Exercise details>
Output the first line below and each one after it, exactly, up to and including the line holding "#endif (60, 415)". Pictures should not be copied.

Data records:

+-------+

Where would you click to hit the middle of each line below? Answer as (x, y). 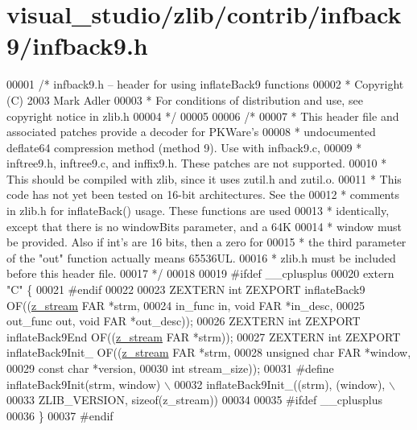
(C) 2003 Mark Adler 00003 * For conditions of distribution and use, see (185, 99)
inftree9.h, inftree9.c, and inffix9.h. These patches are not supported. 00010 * (197, 163)
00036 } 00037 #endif (60, 415)
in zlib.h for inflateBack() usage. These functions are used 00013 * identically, (198, 211)
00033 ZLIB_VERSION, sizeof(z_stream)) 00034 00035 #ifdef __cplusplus (195, 400)
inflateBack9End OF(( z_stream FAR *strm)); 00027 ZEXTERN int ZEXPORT (204, 336)
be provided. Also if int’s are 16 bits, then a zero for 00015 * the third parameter (206, 242)
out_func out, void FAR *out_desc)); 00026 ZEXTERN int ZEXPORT (184, 321)
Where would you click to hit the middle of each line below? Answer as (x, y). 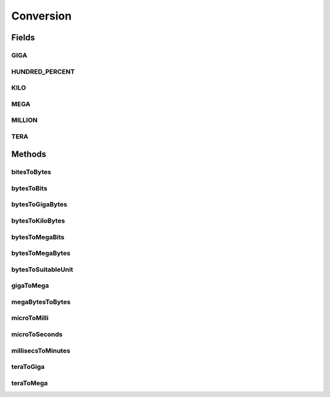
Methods (29, 155)
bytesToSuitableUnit (42, 270)
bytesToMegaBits (38, 237)
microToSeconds (37, 334)
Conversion (42, 16)
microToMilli (30, 318)
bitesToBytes (31, 172)
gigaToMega (30, 285)
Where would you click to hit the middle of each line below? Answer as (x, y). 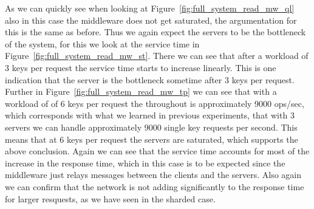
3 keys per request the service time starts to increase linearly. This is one (141, 67)
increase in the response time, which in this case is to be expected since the (145, 163)
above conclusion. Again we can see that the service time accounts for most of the (157, 151)
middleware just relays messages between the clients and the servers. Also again (153, 175)
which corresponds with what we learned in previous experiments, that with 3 (150, 115)
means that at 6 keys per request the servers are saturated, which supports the (152, 139)
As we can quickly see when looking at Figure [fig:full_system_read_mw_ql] (150, 8)
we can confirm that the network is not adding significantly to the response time (155, 186)
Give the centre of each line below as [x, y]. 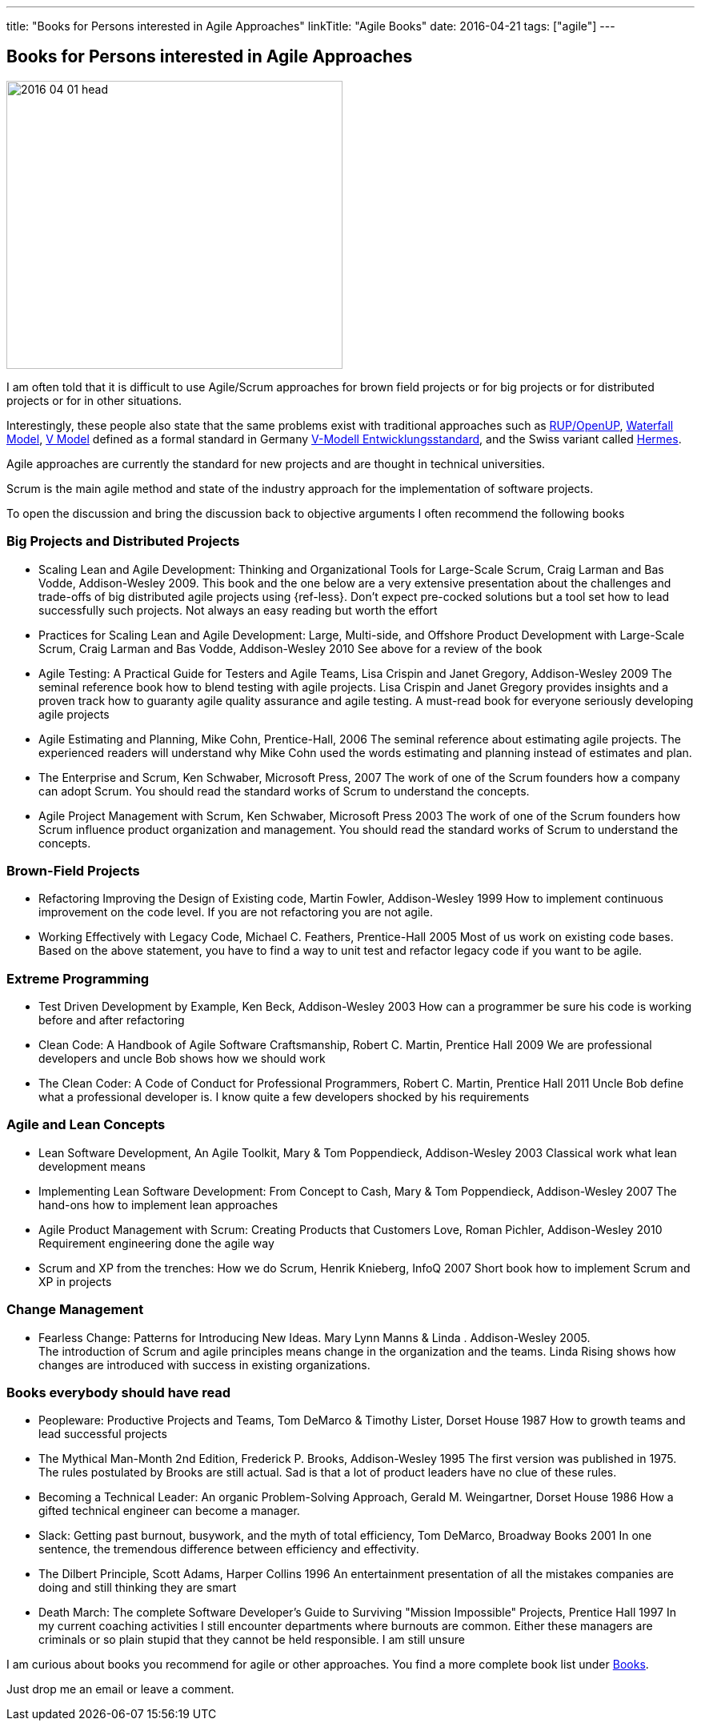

+-------+

Written reply>
Where would you click to hit the middle of each line below? Answer as (x, y). 
(C) 2003 Mark Adler 00003 * For conditions of distribution and use, see (185, 99)
inftree9.h, inftree9.c, and inffix9.h. These patches are not supported. 00010 * (197, 163)
00036 } 00037 #endif (60, 415)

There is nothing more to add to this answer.